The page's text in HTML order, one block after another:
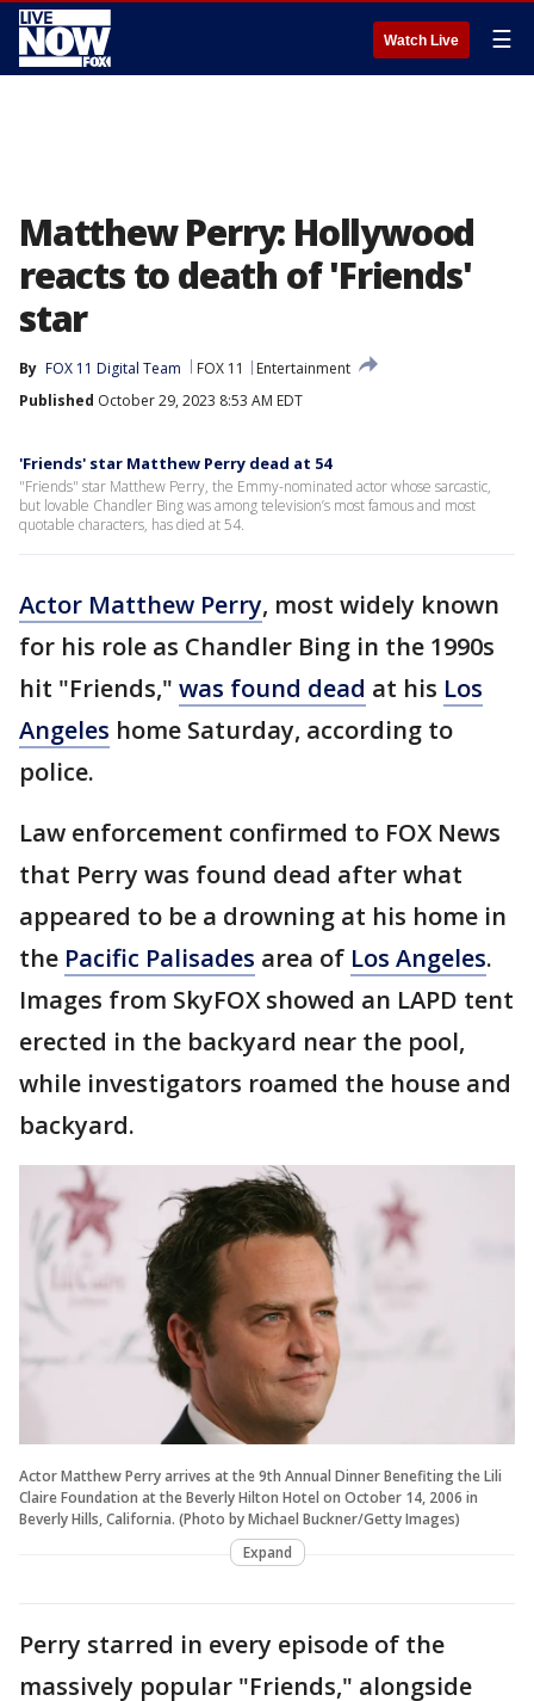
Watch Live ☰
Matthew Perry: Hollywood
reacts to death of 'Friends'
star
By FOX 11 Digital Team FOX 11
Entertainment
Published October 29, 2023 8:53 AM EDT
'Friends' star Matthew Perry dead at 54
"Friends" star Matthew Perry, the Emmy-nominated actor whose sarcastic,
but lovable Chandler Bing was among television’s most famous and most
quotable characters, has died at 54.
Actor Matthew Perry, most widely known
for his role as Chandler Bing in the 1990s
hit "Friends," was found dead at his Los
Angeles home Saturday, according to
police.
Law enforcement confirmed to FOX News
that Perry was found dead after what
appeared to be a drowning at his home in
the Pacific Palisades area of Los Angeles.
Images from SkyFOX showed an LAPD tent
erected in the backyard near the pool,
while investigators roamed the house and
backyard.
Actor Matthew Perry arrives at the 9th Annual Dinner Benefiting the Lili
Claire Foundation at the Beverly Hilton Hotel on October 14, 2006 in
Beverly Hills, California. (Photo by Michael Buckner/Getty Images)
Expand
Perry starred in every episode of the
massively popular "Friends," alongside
---*---
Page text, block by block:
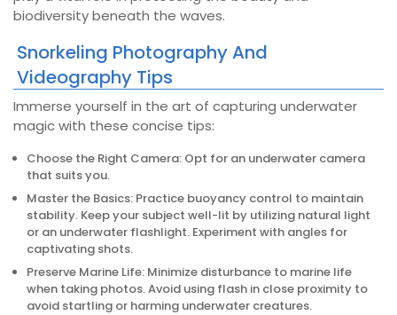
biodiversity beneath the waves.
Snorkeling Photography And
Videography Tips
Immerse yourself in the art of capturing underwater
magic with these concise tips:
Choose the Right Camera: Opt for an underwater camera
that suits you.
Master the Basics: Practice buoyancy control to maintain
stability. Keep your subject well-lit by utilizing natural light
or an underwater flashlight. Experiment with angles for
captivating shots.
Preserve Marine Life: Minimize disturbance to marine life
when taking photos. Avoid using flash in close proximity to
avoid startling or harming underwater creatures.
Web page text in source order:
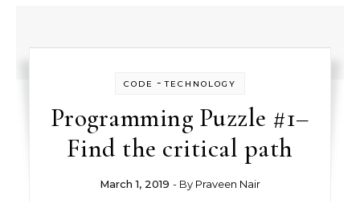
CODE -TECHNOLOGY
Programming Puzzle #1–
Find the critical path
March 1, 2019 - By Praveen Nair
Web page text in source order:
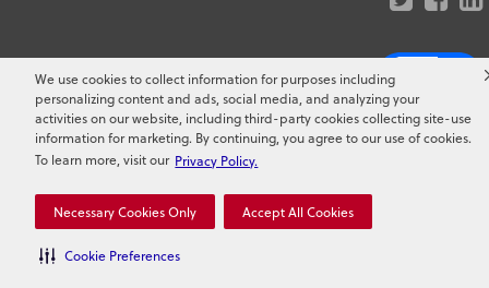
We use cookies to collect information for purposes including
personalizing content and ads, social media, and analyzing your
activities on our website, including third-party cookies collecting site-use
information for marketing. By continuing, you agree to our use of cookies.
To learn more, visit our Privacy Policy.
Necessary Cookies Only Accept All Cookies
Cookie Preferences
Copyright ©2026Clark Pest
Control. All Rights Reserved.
---*---
After locating "March 1, 2019 - By Praveen Nair" and "Control. All Rights Reserved." in the records above, return exactly the line holding each one and every line between them; leave out the pictures.

March 1, 2019 - By Praveen Nair
Web page text in source order:
We use cookies to collect information for purposes including
personalizing content and ads, social media, and analyzing your
activities on our website, including third-party cookies collecting site-use
information for marketing. By continuing, you agree to our use of cookies.
To learn more, visit our Privacy Policy.
Necessary Cookies Only Accept All Cookies
Cookie Preferences
Copyright ©2026Clark Pest
Control. All Rights Reserved.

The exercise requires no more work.